(Data to use begins)

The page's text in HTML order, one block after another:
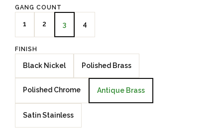
GANG COUNT
1 2 3 4
FINISH
Black Nickel Polished Brass
Polished Chrome Antique Brass
Satin Stainless
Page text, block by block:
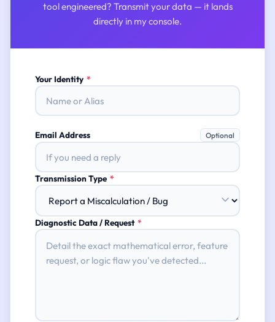
tool engineered? Transmit your data — it lands
directly in my console.
Your Identity *
Email Address Optional
Transmission Type *
Diagnostic Data / Request *
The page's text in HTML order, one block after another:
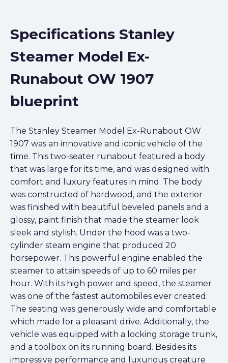
Specifications Stanley
Steamer Model Ex-
Runabout OW 1907
blueprint
The Stanley Steamer Model Ex-Runabout OW
1907 was an innovative and iconic vehicle of the
time. This two-seater runabout featured a body
that was large for its time, and was designed with
comfort and luxury features in mind. The body
was constructed of hardwood, and the exterior
was finished with beautiful beveled panels and a
glossy, paint finish that made the steamer look
sleek and stylish. Under the hood was a two-
cylinder steam engine that produced 20
horsepower. This powerful engine enabled the
steamer to attain speeds of up to 60 miles per
hour. With its high power and speed, the steamer
was one of the fastest automobiles ever created.
The seating was generously wide and comfortable
which made for a pleasant drive. Additionally, the
vehicle was equipped with a locking storage trunk,
and a toolbox on its running board. Besides its
impressive performance and luxurious creature

(Data to use ends)

Copy the entire listing exactly but skip the pictures.

Result of the task
The page's text in HTML order, one block after another:
GANG COUNT
1 2 3 4
FINISH
Black Nickel Polished Brass
Polished Chrome Antique Brass
Satin Stainless
Page text, block by block:
tool engineered? Transmit your data — it lands
directly in my console.
Your Identity *
Email Address Optional
Transmission Type *
Diagnostic Data / Request *
The page's text in HTML order, one block after another:
Specifications Stanley
Steamer Model Ex-
Runabout OW 1907
blueprint
The Stanley Steamer Model Ex-Runabout OW
1907 was an innovative and iconic vehicle of the
time. This two-seater runabout featured a body
that was large for its time, and was designed with
comfort and luxury features in mind. The body
was constructed of hardwood, and the exterior
was finished with beautiful beveled panels and a
glossy, paint finish that made the steamer look
sleek and stylish. Under the hood was a two-
cylinder steam engine that produced 20
horsepower. This powerful engine enabled the
steamer to attain speeds of up to 60 miles per
hour. With its high power and speed, the steamer
was one of the fastest automobiles ever created.
The seating was generously wide and comfortable
which made for a pleasant drive. Additionally, the
vehicle was equipped with a locking storage trunk,
and a toolbox on its running board. Besides its
impressive performance and luxurious creature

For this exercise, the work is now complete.